Click on Chart to Enlarge
Last week the SPY etf rebounded off the 200 day simple MA. Now today it came back down and touched again. And buying came in after the open to hold the close above the average. Also note that the long term bull market trendline (in red) is right in the same area as the 200 day MA.
It has been a while since I discussed this phenomenon extensively so I will link to a post I made in 2011 which showed a very similar chart set-up. You can go back through your charts and see the resultant action.

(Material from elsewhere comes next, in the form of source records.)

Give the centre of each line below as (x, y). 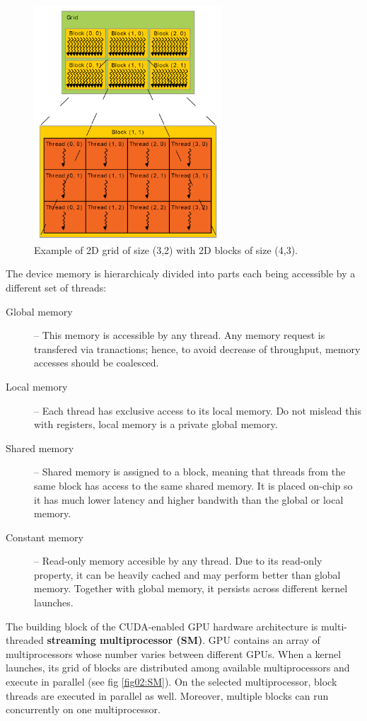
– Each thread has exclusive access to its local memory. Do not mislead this (198, 410)
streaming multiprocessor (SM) (125, 640)
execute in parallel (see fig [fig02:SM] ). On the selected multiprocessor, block (171, 682)
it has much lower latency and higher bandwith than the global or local (189, 499)
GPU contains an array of (264, 640)
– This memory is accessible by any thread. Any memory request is (180, 335)
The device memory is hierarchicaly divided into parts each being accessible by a (181, 273)
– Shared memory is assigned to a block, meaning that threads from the (190, 472)

Basically what happens at key moving averages in stocks or indexes - I believe - is that there are many trading algorithms that use those averages as data points for initiating trades. And so in this case you have price moving down, and it touches the average. But every time it touches, the program trading kicks in and starts to initiate buying. This is because the market is in an uptrend, and the weight of the automated trading is on the buy side.
And sometimes that buying is very strong and prices bottom right at the average. But other times, there is no real interest. It just chops around until the automated trading is spent, then the trend continues ( in this case down).
So one of the keys I have found is to look at the action after the moving average is touched. If you go back to Feb 1st 2015, you will see the type of action that unfolds with strong buying followed by a gap up, and a formation of a lasting low. So for a bullish reversal to hold, you will often see a close high in the range, followed by a gap up and a close above the open after the gap up. Volume often will rise on these days as well.
Contrast this with the moving average tests where the reversals off the averages are weak, and the result is often several touches of the average. This is what we are seeing here so far. The gap ups last week were on weak volume, and each day price closed below the open. Now we have a gap down (indicating still selling interest) and another test. For a successful test from here, we would see a gap up tomorrow and a close above the open, and higher volume.
Even if price makes a modest rally for a few days, a deep retracement back to the average would seem to me to be a sure sign of a failed rebound attempt off this average. The result would be a swift break below the 200 day MA. It may lead to a big sell off in this case.
The yearly low is not too far below price on the SP500. And given the we are past mid way in the year, a break of the yearly low, could trigger further selling in stocks.
My suggestion here is to short this market on a break of today's low with a stop above the rebound high from last week. If price make a weak rally back towards last week's gap down, I would suggest a short there.
Now if we see a gap up and close above the open tomorrow with dominant buying interest (increased volume, close in upper portion of range) I will certainly respect the rally attempt until last week's low is broken.